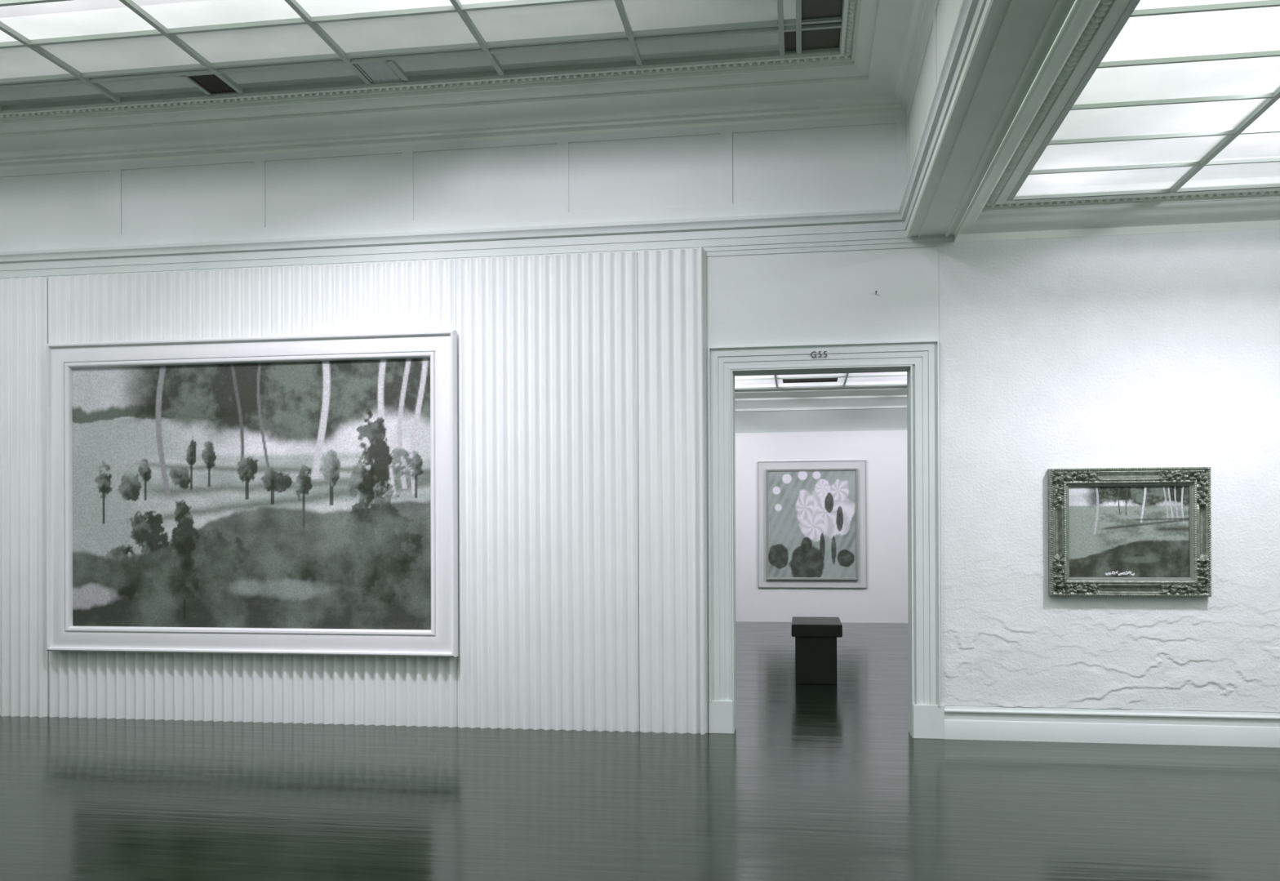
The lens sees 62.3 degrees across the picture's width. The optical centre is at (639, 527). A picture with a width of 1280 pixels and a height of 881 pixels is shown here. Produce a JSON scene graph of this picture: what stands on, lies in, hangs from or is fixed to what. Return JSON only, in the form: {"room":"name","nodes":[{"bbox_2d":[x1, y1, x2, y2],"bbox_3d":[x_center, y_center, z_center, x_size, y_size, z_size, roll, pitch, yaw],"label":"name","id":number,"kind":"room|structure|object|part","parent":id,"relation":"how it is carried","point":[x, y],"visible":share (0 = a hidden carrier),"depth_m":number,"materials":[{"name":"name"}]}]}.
{"room":"museum","nodes":[
{"label":"museum","id":0,"kind":"room"},
{"bbox_2d":[0,5,1277,732],"bbox_3d":[-0.521,-1.257,8.231,15.500,5.600,0.250,0,0,9],"label":"wall","id":1,"kind":"structure","parent":0,"point":[819,297],"depth_m":8.03,"materials":[{"name":"paint"}]},
{"bbox_2d":[0,276,48,717],"bbox_3d":[-6.540,-0.245,8.982,3.325,3.625,0.073,0,0,9],"label":"sheet","id":2,"kind":"object","parent":1,"relation":"attached to","point":[24,302],"visible":0.98,"depth_m":8.74,"materials":[{"name":"paint"}]},
{"bbox_2d":[48,258,457,727],"bbox_3d":[-3.159,-0.259,8.472,3.502,3.625,0.061,0,0,9],"label":"wall panel","id":3,"kind":"object","parent":1,"relation":"attached to","point":[418,295],"visible":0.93,"depth_m":8.45,"materials":[{"name":"paint"}]},
{"bbox_2d":[45,329,458,657],"bbox_3d":[-3.124,-0.254,8.393,3.461,2.507,0.085,0,0,9],"label":"framed painting","id":4,"kind":"object","parent":3,"relation":"attached to","point":[277,495],"visible":1,"depth_m":8.39,"materials":[{"name":"white paint"}]},
{"bbox_2d":[0,0,848,111],"bbox_3d":[-3.877,-3.461,3.564,9.326,0.364,9.028,0,0,9],"label":"skylight","id":5,"kind":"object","parent":1,"relation":"in","point":[54,53],"depth_m":7.17,"materials":[{"name":"glass"}]},
{"bbox_2d":[187,74,236,93],"bbox_3d":[-3.152,-3.290,7.824,0.233,0.022,0.326,0,0,9],"label":"ceiling vent","id":6,"kind":"object","parent":5,"relation":"attached to","point":[211,83],"visible":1,"depth_m":7.84,"materials":[{"name":"metal"}]},
{"bbox_2d":[354,61,403,82],"bbox_3d":[-1.882,-3.295,7.630,0.243,0.022,0.326,0,0,9],"label":"ceiling vent","id":7,"kind":"object","parent":5,"relation":"attached to","point":[375,72],"visible":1,"depth_m":7.64,"materials":[{"name":"metal"}]},
{"bbox_3d":[0.522,-3.326,2.937,0.375,0.008,8.888,0,0,9],"label":"dark border pane","id":8,"kind":"part","parent":5,"relation":"part of","materials":[{"name":"glass"}]},
{"bbox_2d":[0,114,906,251],"bbox_3d":[-3.126,-2.650,8.500,10.280,0.683,0.010,0,0,9],"label":"trim","id":9,"kind":"structure","parent":1,"relation":"attached to","point":[726,208],"depth_m":8.22,"materials":[{"name":"paint"}]},
{"bbox_2d":[0,0,935,169],"bbox_3d":[-3.880,-3.182,3.564,10.280,0.355,10.000,0,0,9],"label":"trim","id":10,"kind":"structure","parent":1,"relation":"attached to","point":[875,73],"depth_m":7.94,"materials":[{"name":"paint"}]},
{"bbox_3d":[-3.860,-3.266,3.608,9.400,0.030,9.055,0,0,9],"label":"bead moulding","id":11,"kind":"part","parent":10,"relation":"part of","materials":[{"name":"paint"}]},
{"bbox_2d":[0,230,953,279],"bbox_3d":[-2.966,-2.084,8.469,10.600,0.127,0.020,0,0,9],"label":"trim","id":12,"kind":"structure","parent":1,"relation":"attached to","point":[891,239],"depth_m":8.07,"materials":[{"name":"paint"}]},
{"bbox_2d":[0,0,986,271],"bbox_3d":[-3.877,-2.240,3.561,10.280,0.162,10.000,0,0,9],"label":"trim","id":13,"kind":"structure","parent":1,"relation":"attached to","point":[970,12],"depth_m":8.06,"materials":[{"name":"paint"}]},
{"bbox_2d":[456,250,639,732],"bbox_3d":[-0.719,-0.269,8.098,1.425,3.625,0.065,0,0,9],"label":"wall panel","id":14,"kind":"object","parent":1,"relation":"attached to","point":[548,345],"visible":1,"depth_m":8.07,"materials":[{"name":"paint"}]},
{"bbox_2d":[637,247,707,734],"bbox_3d":[0.242,-0.274,7.942,0.513,3.625,0.085,0,0,9],"label":"wall panel","id":15,"kind":"object","parent":1,"relation":"attached to","point":[673,406],"visible":1,"depth_m":7.93,"materials":[{"name":"paint"}]},
{"bbox_2d":[707,340,944,738],"bbox_3d":[1.374,0.092,7.922,1.707,2.886,0.306,0,0,9],"label":"door frame","id":16,"kind":"structure","parent":1,"relation":"in","point":[926,716],"depth_m":7.80,"materials":[{"name":"paint"}]},
{"bbox_2d":[906,0,939,181],"bbox_3d":[1.197,-2.684,2.783,0.010,0.683,9.990,0,0,9],"label":"trim","id":17,"kind":"structure","parent":1,"relation":"attached to","point":[933,19],"depth_m":6.50,"materials":[{"name":"paint"}]},
{"bbox_2d":[906,0,1075,237],"bbox_3d":[1.353,-2.899,2.765,0.335,1.564,10.000,0,0,9],"label":"ceiling beam","id":18,"kind":"structure","parent":1,"relation":"attached to","point":[1012,39],"depth_m":5.47,"materials":[{"name":"paint"}]},
{"bbox_2d":[939,227,1279,712],"bbox_3d":[4.653,-0.399,7.305,5.000,3.360,0.012,0,0,9],"label":"wall panel","id":19,"kind":"object","parent":1,"relation":"attached to","point":[1146,350],"depth_m":7.51,"materials":[{"name":"white paint"}]},
{"bbox_2d":[944,705,1279,747],"bbox_3d":[4.666,1.401,7.288,4.983,0.238,0.036,0,0,9],"label":"baseboard","id":20,"kind":"structure","parent":1,"relation":"attached to","point":[1146,726],"depth_m":7.48,"materials":[{"name":"paint"}]},
{"bbox_2d":[1048,466,1212,596],"bbox_3d":[3.440,0.032,7.432,1.070,0.907,0.112,0,0,9],"label":"framed painting","id":21,"kind":"object","parent":1,"relation":"attached to","point":[1113,531],"visible":1,"depth_m":7.45,"materials":[{"name":"paint"}]},
{"bbox_2d":[0,621,1279,880],"bbox_3d":[-0.546,1.602,7.984,15.900,0.120,20.170,0,0,9],"label":"floor","id":22,"kind":"structure","parent":0,"point":[811,782],"depth_m":5.96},
{"bbox_2d":[791,616,842,684],"bbox_3d":[1.801,1.246,10.809,0.492,0.592,0.920,0,0,9],"label":"pedestal","id":23,"kind":"object","parent":22,"relation":"on","point":[815,637],"visible":1,"depth_m":10.39,"materials":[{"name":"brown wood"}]},
{"bbox_3d":[1.734,1.307,10.419,0.404,0.469,0.050,0,0,9],"label":"panel","id":24,"kind":"part","parent":23,"relation":"part of","materials":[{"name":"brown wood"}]},
{"bbox_3d":[1.800,1.012,10.810,0.492,0.124,0.920,0,0,9],"label":"seat","id":25,"kind":"part","parent":23,"relation":"part of","materials":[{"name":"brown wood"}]},
{"bbox_2d":[734,408,906,432],"bbox_3d":[3.024,-1.241,17.548,9.700,5.600,0.200,0,0,9],"label":"wall","id":26,"kind":"structure","parent":0,"point":[877,419],"depth_m":17.45,"materials":[{"name":"white paint"}]},
{"bbox_2d":[734,385,906,411],"bbox_3d":[2.288,-2.134,12.746,9.300,0.360,9.520,0,0,9],"label":"trim","id":27,"kind":"structure","parent":26,"relation":"attached to","point":[893,396],"depth_m":17.25,"materials":[{"name":"paint"}]},
{"bbox_2d":[734,371,906,389],"bbox_3d":[2.288,-2.253,12.746,8.130,0.034,8.300,0,0,9],"label":"window","id":28,"kind":"structure","parent":26,"relation":"in","point":[899,378],"depth_m":16.24,"materials":[{"name":"glass"}]},
{"bbox_2d":[782,377,837,382],"bbox_3d":[2.584,-2.236,16.080,0.820,0.022,0.300,0,0,9],"label":"ceiling vent","id":29,"kind":"object","parent":28,"relation":"attached to","point":[810,380],"visible":1,"depth_m":16.09,"materials":[{"name":"metal"}]},
{"bbox_2d":[734,430,907,622],"bbox_3d":[3.059,-0.009,17.410,7.600,3.135,0.054,0,0,9],"label":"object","id":30,"kind":"structure","parent":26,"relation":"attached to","point":[884,599],"depth_m":17.34,"materials":[{"name":"white paint"}]},
{"bbox_2d":[757,460,866,587],"bbox_3d":[2.822,-0.053,17.383,1.764,2.084,0.068,0,0,9],"label":"framed painting","id":31,"kind":"object","parent":30,"relation":"attached to","point":[812,517],"visible":1,"depth_m":17.37,"materials":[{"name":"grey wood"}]},
{"bbox_3d":[6.486,-1.303,2.105,0.200,5.600,10.250,0,0,9],"label":"wall","id":32,"kind":"structure","parent":0,"visible":0},
{"bbox_2d":[953,0,1279,242],"bbox_3d":[3.943,-2.222,2.368,4.900,0.260,10.000,0,0,9],"label":"trim","id":33,"kind":"structure","parent":32,"relation":"attached to","point":[1088,24],"depth_m":7.25,"materials":[{"name":"paint"}]},
{"bbox_2d":[1006,0,1279,200],"bbox_3d":[3.971,-2.292,2.553,4.276,0.034,8.985,0,0,9],"label":"skylight","id":34,"kind":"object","parent":32,"relation":"in","point":[1180,95],"depth_m":5.80,"materials":[{"name":"glass"}]}
]}

━━━━━━

Exercise:
Determine how many lines of the listing above hold the word "painting". Report that number without anything else.

Answer space:
3